Work request.
Please print, exactly, only the lines in the entries below from the line that has "Splash Key: splash10-014r-7910000000-a9870c86b7e42b21557e" through the line that has "appropriate spine alignment, reducing". Pictures don't go in.

Record set.

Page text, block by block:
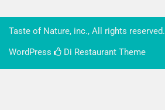
Taste of Nature, inc., All rights reserved.
WordPress
Di Restaurant Theme
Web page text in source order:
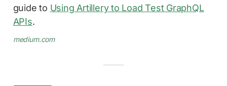
guide to Using Artillery to Load Test GraphQL
APIs.
medium.com
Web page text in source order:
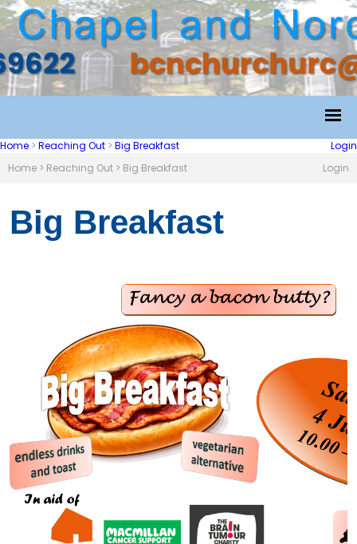
Home > Reaching Out > Big Breakfast
Login
Home > Reaching Out > Big Breakfast Login
Big Breakfast
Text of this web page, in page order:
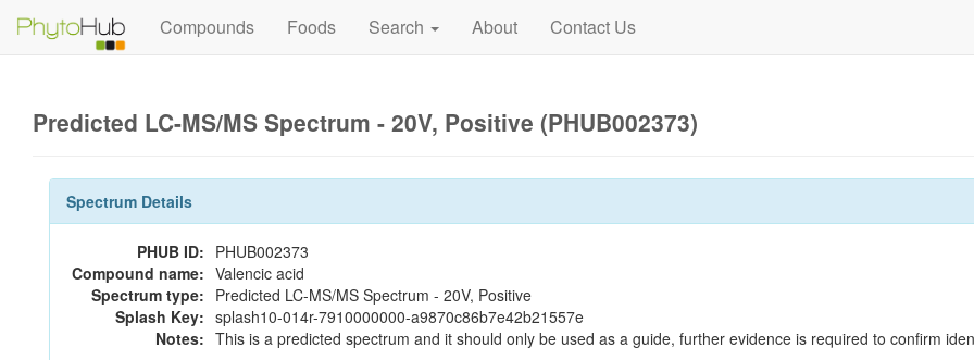
Compounds Foods Search About Contact Us
Predicted LC-MS/MS Spectrum - 20V, Positive (PHUB002373)
Spectrum Details
PHUB ID: PHUB002373
Compound name: Valencic acid
Spectrum type: Predicted LC-MS/MS Spectrum - 20V, Positive
Splash Key: splash10-014r-7910000000-a9870c86b7e42b21557e
Notes: This is a predicted spectrum and it should only be used as a guide, further evidence is required to confirm
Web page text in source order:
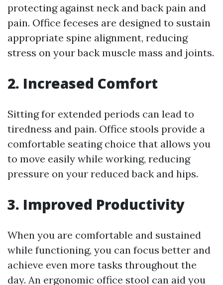
protecting against neck and back pain and
pain. Office feceses are designed to sustain
appropriate spine alignment, reducing
stress on your back muscle mass and joints.
2. Increased Comfort
Sitting for extended periods can lead to
tiredness and pain. Office stools provide a
comfortable seating choice that allows you
to move easily while working, reducing
pressure on your reduced back and hips.
3. Improved Productivity
When you are comfortable and sustained
while functioning, you can focus better and
achieve even more tasks throughout the
day. An ergonomic office stool can aid you
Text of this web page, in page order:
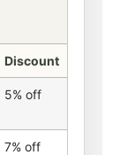
Discount
5% off
7% off
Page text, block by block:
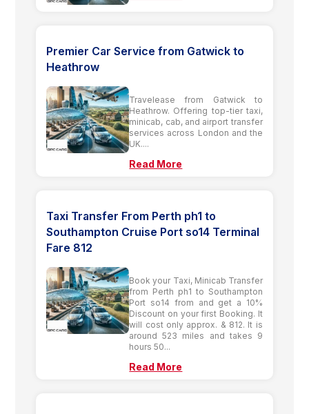
Premier Car Service from Gatwick to
Heathrow
Travelease from Gatwick to
Heathrow. Offering top-tier taxi,
minicab, cab, and airport transfer
services across London and the
UK....
Read More
Taxi Transfer From Perth ph1 to
Southampton Cruise Port so14 Terminal
Fare 812
Book your Taxi, Minicab Transfer
from Perth ph1 to Southampton
Port so14 from and get a 10%
Discount on your first Booking. It
will cost only approx. & 812. It is
around 523 miles and takes 9
hours 50...
Read More
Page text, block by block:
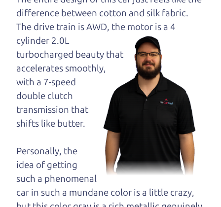
opinion—maybe
even ask for help to
get just the right
deal. For the rest of us, there is the Car Dad.
The Car Dad knows hybrids. We are here to give
you the benefit of this experience and know-how.
The Car Dad will not waste your time, and we
won't try to “sell” you a used hybrid that is not the
right hybrid foryou.
People looking for a really good deal on used
hybrids in Forestville should definitely be talking
to The Car Dad. We're only a 17 minute drive from
Forestville to Santa Rosa. So call us or come and
see us. If we don't have what you need, we'll help
difference between cotton and silk fabric.
The drive train isAWD, the motor is a 4
cylinder 2.0L
turbocharged beauty that
accelerates smoothly,
with a 7-speed
double clutch
transmission that
shifts like butter.
Personally, the
idea of getting
such a phenomenal
car in such a mundane color is a little crazy,

Response area.
Splash Key: splash10-014r-7910000000-a9870c86b7e42b21557e
Notes: This is a predicted spectrum and it should only be used as a guide, further evidence is required to confirm
Web page text in source order:
protecting against neck and back pain and
pain. Office feceses are designed to sustain
appropriate spine alignment, reducing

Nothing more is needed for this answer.